**Records shown**
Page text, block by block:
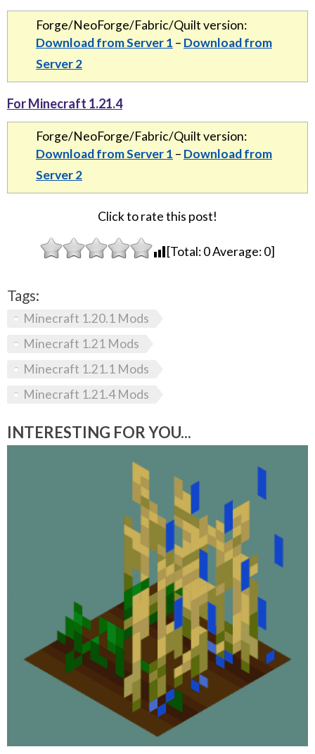
Forge/NeoForge/Fabric/Quilt version:
Download from Server 1 – Download from
Server 2
For Minecraft 1.21.4
Forge/NeoForge/Fabric/Quilt version:
Download from Server 1 – Download from
Server 2
Click to rate this post!
[Total:0Average:0]
Tags:
Minecraft 1.20.1 Mods
Minecraft 1.21 Mods
Minecraft 1.21.1 Mods
Minecraft 1.21.4 Mods
INTERESTING FOR YOU...
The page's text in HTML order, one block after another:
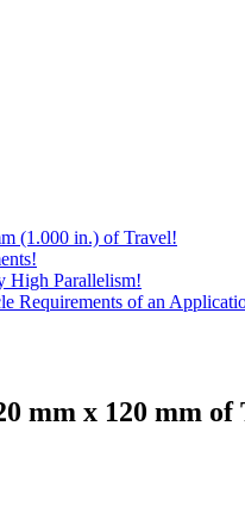
(1.000 in.) of Travel!
High Parallelism!
Requirements of an
mm x 120 mm
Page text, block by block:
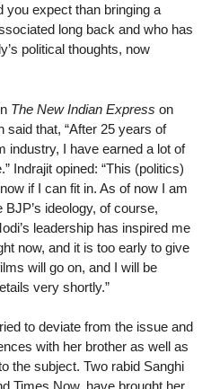
you expect than bringing a
long back and who has
political thoughts, now
The New Indian Express on
said that, “After 25 years of
industry, I have earned a lot of
Indrajit opined: “This (politics)
if I can fit in. As of now I am
ideology, of course,
leadership has inspired me
now, and it is too early to give
will go on, and I will be
very shortly.”
to deviate from the issue and
with her brother as well as
the subject. Two rabid Sanghi
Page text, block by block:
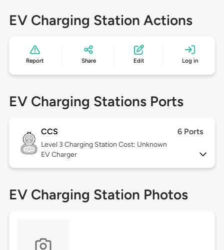
EV Charging Station Actions
Report Share Edit Log in
EV Charging Stations Ports
CCS 6 Ports
Level 3 Charging Station Cost: Unknown
EV Charger
EV Charging Station Photos
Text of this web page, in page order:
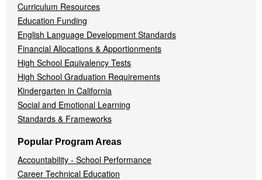
Curriculum Resources
Education Funding
English Language Development Standards
Financial Allocations & Apportionments
High School Equivalency Tests
High School Graduation Requirements
Kindergarten in California
Social and Emotional Learning
Standards & Frameworks
Popular Program Areas
Accountability - School Performance
Career Technical Education

**To do**
Please set the data above down exactly, with the pictures removed.

**Output for this exercise**
Page text, block by block:
Forge/NeoForge/Fabric/Quilt version:
Download from Server 1 – Download from
Server 2
For Minecraft 1.21.4
Forge/NeoForge/Fabric/Quilt version:
Download from Server 1 – Download from
Server 2
Click to rate this post!
[Total:0Average:0]
Tags:
Minecraft 1.20.1 Mods
Minecraft 1.21 Mods
Minecraft 1.21.1 Mods
Minecraft 1.21.4 Mods
INTERESTING FOR YOU...
The page's text in HTML order, one block after another:
(1.000 in.) of Travel!
High Parallelism!
Requirements of an
mm x 120 mm
Page text, block by block:
you expect than bringing a
long back and who has
political thoughts, now
The New Indian Express on
said that, “After 25 years of
industry, I have earned a lot of
Indrajit opined: “This (politics)
if I can fit in. As of now I am
ideology, of course,
leadership has inspired me
now, and it is too early to give
will go on, and I will be
very shortly.”
to deviate from the issue and
with her brother as well as
the subject. Two rabid Sanghi
Page text, block by block:
EV Charging Station Actions
Report Share Edit Log in
EV Charging Stations Ports
CCS 6 Ports
Level 3 Charging Station Cost: Unknown
EV Charger
EV Charging Station Photos
Text of this web page, in page order:
Curriculum Resources
Education Funding
English Language Development Standards
Financial Allocations & Apportionments
High School Equivalency Tests
High School Graduation Requirements
Kindergarten in California
Social and Emotional Learning
Standards & Frameworks
Popular Program Areas
Accountability - School Performance
Career Technical Education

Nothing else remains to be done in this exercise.